The Minister of Planning, Budget and Management of Brazil, Paulo Bernardo Silva, and the President of the Inter-American Development Bank, Luis Alberto Moreno, will open the exhibition "Brazil, 100 Years of Innovation."

The exposition will be held at IDB headquarters in Washington, D.C., in celebration of the first flight of a self-propelled plane in 1906. The event will take place September 12 at 12:30 p.m. in the  atrium of the main IDB building.

The exhibition, sponsored by the Executive Director for Brazil and Suriname at the IDB, Rogério Studart, will highlight Brazil’s century of technological advances since the first flight by famous Brazilian pilot Alberto Santos-Dumont (1873-1932), who is known in Brazil as  the Father of Aviation and the inventor of the airplane.
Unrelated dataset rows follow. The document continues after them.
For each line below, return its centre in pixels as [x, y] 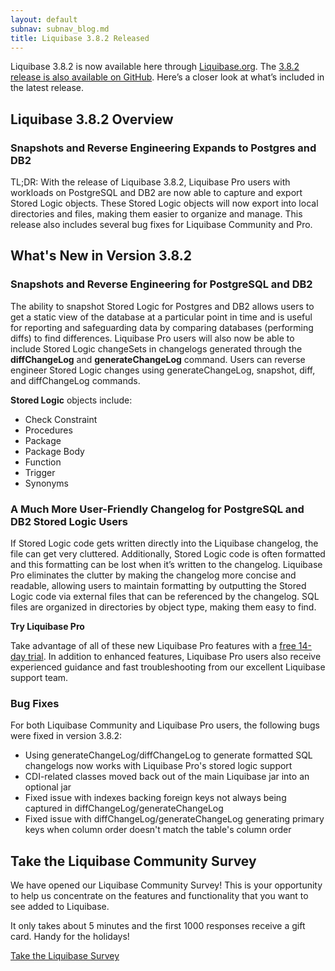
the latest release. [47, 88]
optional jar [48, 787]
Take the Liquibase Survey [65, 956]
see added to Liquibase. [60, 907]
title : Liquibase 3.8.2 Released [80, 38]
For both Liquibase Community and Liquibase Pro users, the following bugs [165, 725]
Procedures [48, 430]
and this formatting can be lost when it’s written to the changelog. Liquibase [166, 565]
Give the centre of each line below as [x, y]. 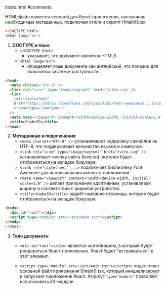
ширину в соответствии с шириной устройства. [70, 189]
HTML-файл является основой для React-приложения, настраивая [75, 17]
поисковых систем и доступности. [63, 71]
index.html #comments [28, 7]
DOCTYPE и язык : [31, 45]
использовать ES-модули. [47, 281]
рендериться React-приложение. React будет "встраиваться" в [86, 251]
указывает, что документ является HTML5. [72, 55]
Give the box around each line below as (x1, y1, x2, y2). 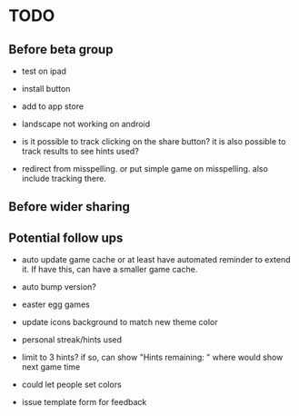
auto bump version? (21, 282, 96, 292)
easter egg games (21, 299, 90, 310)
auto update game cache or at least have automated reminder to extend (21, 254, 292, 265)
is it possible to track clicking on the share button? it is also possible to (21, 136, 286, 146)
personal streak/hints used (21, 334, 123, 345)
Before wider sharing (8, 199, 131, 214)
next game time (21, 362, 81, 372)
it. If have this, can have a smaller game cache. (21, 264, 198, 275)
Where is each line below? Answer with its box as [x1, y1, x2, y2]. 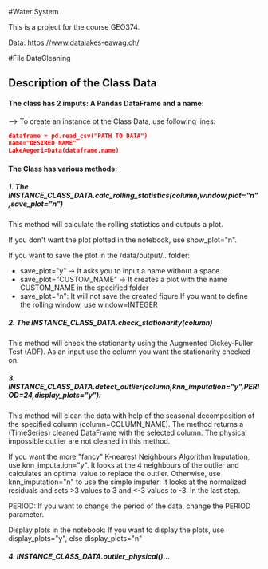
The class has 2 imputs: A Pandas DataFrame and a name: [8, 98, 205, 108]
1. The [8, 182, 29, 192]
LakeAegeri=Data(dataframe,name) [8, 147, 120, 155]
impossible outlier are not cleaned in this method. [8, 436, 171, 446]
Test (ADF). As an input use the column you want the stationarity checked [8, 347, 251, 356]
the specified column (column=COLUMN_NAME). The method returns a [8, 419, 244, 428]
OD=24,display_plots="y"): [8, 391, 102, 400]
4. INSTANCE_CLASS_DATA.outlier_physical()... [8, 551, 171, 562]

The exhibit, which will be on view September 12-22, will showcase the first plane that Santos-Dumont flew, the 14 Bis or Oiseau de Proie (bird of prey in French). The Brazilian pilot made in October, 1906, in Paris, the first public flight of an airplane in Europe.

He is also considered to be the first man who flew a machine without the help of a catapult or any other similar device.
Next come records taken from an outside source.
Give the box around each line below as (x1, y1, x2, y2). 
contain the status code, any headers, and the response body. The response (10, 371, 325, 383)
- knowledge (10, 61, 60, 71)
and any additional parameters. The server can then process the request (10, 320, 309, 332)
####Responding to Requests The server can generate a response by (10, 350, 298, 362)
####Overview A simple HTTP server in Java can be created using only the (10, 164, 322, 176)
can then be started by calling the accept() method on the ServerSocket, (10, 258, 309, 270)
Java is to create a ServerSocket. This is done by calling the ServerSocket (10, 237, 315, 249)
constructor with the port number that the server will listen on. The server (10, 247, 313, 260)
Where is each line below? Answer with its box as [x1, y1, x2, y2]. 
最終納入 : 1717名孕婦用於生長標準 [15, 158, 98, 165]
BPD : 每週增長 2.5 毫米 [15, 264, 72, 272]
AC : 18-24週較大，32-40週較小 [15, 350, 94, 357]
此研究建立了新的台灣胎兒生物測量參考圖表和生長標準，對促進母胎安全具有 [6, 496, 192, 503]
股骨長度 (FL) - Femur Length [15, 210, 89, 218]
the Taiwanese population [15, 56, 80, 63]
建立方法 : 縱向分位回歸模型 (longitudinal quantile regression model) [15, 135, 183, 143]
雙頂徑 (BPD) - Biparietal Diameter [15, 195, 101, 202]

The technological advancement display will include a section on the sustainable organization and exploitation of the Brazilian Amazon, based on the Arpa Project and the Program for Public Management of Forests.
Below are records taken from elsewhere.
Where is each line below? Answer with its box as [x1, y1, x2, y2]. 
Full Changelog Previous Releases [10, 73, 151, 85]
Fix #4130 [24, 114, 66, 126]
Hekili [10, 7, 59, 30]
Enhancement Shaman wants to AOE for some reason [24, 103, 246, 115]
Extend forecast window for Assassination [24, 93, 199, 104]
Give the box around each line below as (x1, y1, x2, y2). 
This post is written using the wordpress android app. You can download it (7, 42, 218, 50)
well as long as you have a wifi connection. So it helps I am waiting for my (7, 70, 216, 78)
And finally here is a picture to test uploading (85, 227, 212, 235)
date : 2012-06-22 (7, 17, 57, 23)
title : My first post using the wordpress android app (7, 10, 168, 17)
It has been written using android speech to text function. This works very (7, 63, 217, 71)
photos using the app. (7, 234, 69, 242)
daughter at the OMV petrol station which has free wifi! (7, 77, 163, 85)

Another section will outline Brazilian leadership in the technology used by Petrobras for oil production in deep waters, biodiesel fuel and clean renewable energy sources.

Other successful technologies on exhibit will be the Eletrobrás Group experience using hydroelectric potential, as well as research in agribusiness by Embrapa, electronic balloting to strengthen democracy, and projects and products using state-of-the-art technology.

The exhibit will be on view in the IDB atrium at 1300 New York Ave, N.W., Washington, D.C.


  • Show Comments (3)

  • clovis melo

    Many inventors from everywhere contributed to the invention of the airplane. Santos Dumont and the Wright brothers were just three of them, though they were really the first ones to fly. Nobody can say exactly who did invent the airplane, as nobody can say who invented the wheel.

  • Christiane de Paula

    Are Brazilians misinformed?
    I’m Brazilian and I know who was Alberto Santos Dumont and who were the Wright Brothers. So I think I can say I’m not misinformed. The plane made by Santos Dumont was able to fly by itself. No catapults were needed. It’s a fact.

  • Dennis J Farquharson

    [i] As an American who loves Brazil, I am concerned that Lula and other misinformed Brazilians embarrass the country when discussing the contribution of Santos Dumont to air travel. I found this response to a radio caller from a representative of the Air and Space Museum interesting: [/i]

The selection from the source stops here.